# Christmas Backdrops & Chroma key?



## keith204 (Nov 10, 2008)

I just got a call to do a shoot next week for a local day care - Christmas themed.  I've been against painted ones mainly because I think they look cheesy often, but this time it may serve its purpose.  So, I'm in the market for some Christmas backdrops to receive in less than a week.  Any ideas places to get one without spending $199?

On the other hand, boy I'm spiffy with photoshop - does ANYONE have decent success with chroma-key and photoshopping in a background/texture?


----------



## table1349 (Nov 10, 2008)

Amvona 
http://www.amvona.com/?page=shop/subcat&category_id=02bb3f30da9e548a6f6ef2e1f501fd49

They are decent enough from what I have heard from other people.  I usually buy locally or get them hand painted.  A good friend is a wonderful artist and she loves painting backgrounds for me.  

As for Chroma Key one of the secrets I learned from a graphic artist friend of mine that does quite a bit of work in that area is the need for perfect lighting.  If you lighting is dead on across the whole screen it makes post processing a whole lot easier.  Of course they have an outragesly expensive Chroma Key set up in their studio.


----------



## Big Mike (Nov 11, 2008)

For Christmas shoots, I've found that a simple white backdrop works well, especially if you add a few simple props like Christmas decorations.  I've also experimented with just adding a few things in post, rather than replacing the whole background, you can easily put in a Christmas border or a few details/frills here and there.


----------



## JerryPH (Nov 11, 2008)

Chromakey is very interesting in these kinds of scenarios if you are really comfortable with it.  The thing is that the client doesn't see the background until after things are completed in PP.

I would think that variety is the spice of life, though.  To have a chromakey background and a white background with a few props (dollar store santa hats, reindeer antlers, decorations) make all the difference.

Have fun with it!

Edit:

A few more ideas:







http://www.bhphotovideo.com/c/product/352681-REG/Botero_COSC723__C723_5x7_Scenic_Background.html

http://www.bhphotovideo.com/c/product/352682-REG/Botero_COSC724__C724_5x7_Scenic_Background.html

http://www.bhphotovideo.com/c/product/352684-REG/Botero_COSC725__C725_5x7_Scenic_Background.html

Anyways, you get the idea.  There are more related varieties at BHphoto for you to check out.


----------



## keith204 (Nov 11, 2008)

Mike, do you have examples of when you used props?  Thanks for the links, Jerry.  Boy I just hate the cost of things like this...especially with paintings on them - it seems like they won't have many uses.  Good point about variety.


----------



## JerryPH (Nov 11, 2008)

The local strobist group is having a shoot within 2-3 weeks in a full real "rent a photo studio" place for us... I'm going this coming weekend to the corner store with $20 and coming back with at least 20 Christmas props for my shoot on that day. 

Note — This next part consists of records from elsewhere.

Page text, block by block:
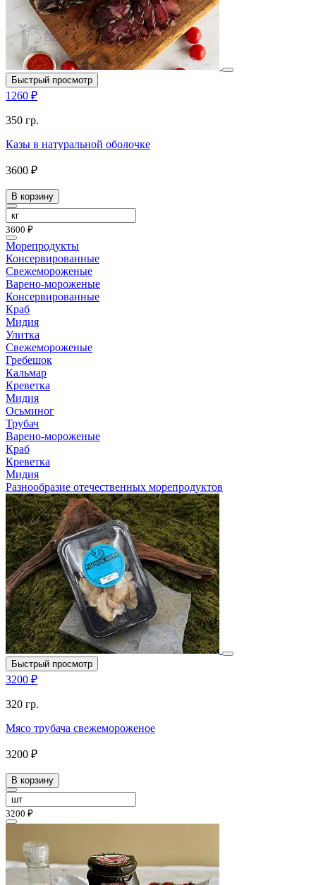
Быстрый просмотр
1260 ₽
350 гр.
Казы в натуральной оболочке
3600 ₽
В корзину
3600 ₽
Морепродукты
Консервированные
Свежемороженые
Варено-мороженые
Консервированные
Краб
Мидия
Улитка
Свежемороженые
Гребешок
Кальмар
Креветка
Мидия
Осьминог
Трубач
Варено-мороженые
Краб
Креветка
Мидия
Разнообразие отечественных морепродуктов
Быстрый просмотр
3200 ₽
320 гр.
Мясо трубача свежемороженое
3200 ₽
В корзину
3200 ₽

Muselins and related things are very expensive if you don't DIY, and I personally would not pop for a specific Christmas backdrop , but if you make money with it... why not?  

Another thought... my niece is an incredible artist and if I purchased a king sized bed sheet for $25 that is all it would cost me and she would paint me any scene I wanted on it including some incredible Christmas scene... though her specialty is fantasy (Santa with fairy wings, anyone?  lol).  Maybe you could find someone willing to do something similar like that for you?


----------



## kundalini (Nov 11, 2008)

You might want to check out *JoAnn Fabrics* for plain muslin.


----------



## Big Mike (Nov 11, 2008)

Excuse the not-so-great lighting but here are a couple from a shoot I did.


----------



## zen_and_ink (Nov 12, 2008)

I like that second shot BigMike. Boy it really looks as if they are checking out what's under the tree.


----------